December 28, 2025
Phalanx or coffee break?
Intermission: Battle Pulses
Did ancient soldiers take breath breaks? Commenters clash over “battle pulses”
TLDR: Bret Devereaux asks whether ancient infantry fought nonstop or in breathy bursts, clarifying “measure” vs “contact.” Commenters split between pulse believers and nonstop purists, with praise for his rigor, jokes about phalanx coffee breaks, and arguments from reenactors—because how we picture real battles actually matters.
Bret Devereaux hit pause on his hoplite series to ask the spicy question: did ancient soldiers fight nonstop or in short bursts? He breaks it down simply: measure is how far your weapon can reach; contact is when formations are close enough that nobody can relax. The comments lit up like a battlefield. The pulse people swear front lines backed off to breathe, swap out wounded, and calm nerves; the wall‑of‑steel purists insist it was relentless until someone broke.
Fans flooded in to stan Bret’s rigor — one user cheered, “This guy is a great historian… What was it like to live then?” Others accused “armchair physics” and demanded reenactor receipts. Reenactors and HEMA (historical fencing) folks weighed in with sweaty anecdotes about stamina and weapon reach, while gamers dragged in stamina bars and cooldowns, because of course they did.

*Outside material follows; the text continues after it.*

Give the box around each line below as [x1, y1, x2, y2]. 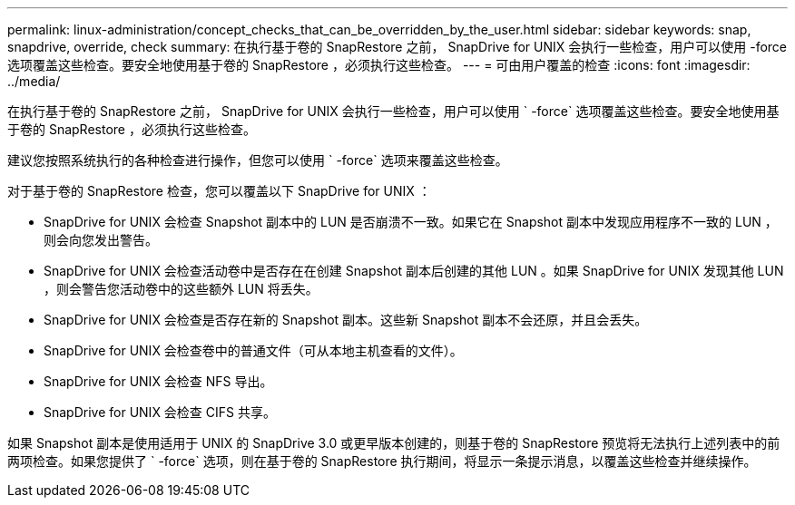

Humor carried the day: memes about “phalanx coffee breaks,” hoplite FitBits, and “several‑on‑severals” sounding like speed‑dating. But underneath the jokes, people realized this matters: if battles pulsed, our mental movies of ancient warfare — and even how we read Roman accounts — change. Bret’s careful framing turned a niche topic into a heavyweight bout, and the crowd loved every swing.
Key Points
- •The article examines whether heavy infantry combat proceeded continuously or in intermittent “battle pulses.”
- •Devereaux distinguishes between “measure” (weapon striking range) and “contact” (tactical proximity constraining maneuver).
- •Measure is typically around 1–2 meters, varying with weapon length, arm reach, and balance.
- •The line of contact is not a series of duels; fighters engage multiple opponents in overlapping, multi-person interactions.
- •Pulse behavior—brief withdrawals to rest or replace wounded—is considered as a potential general feature of contact warfare.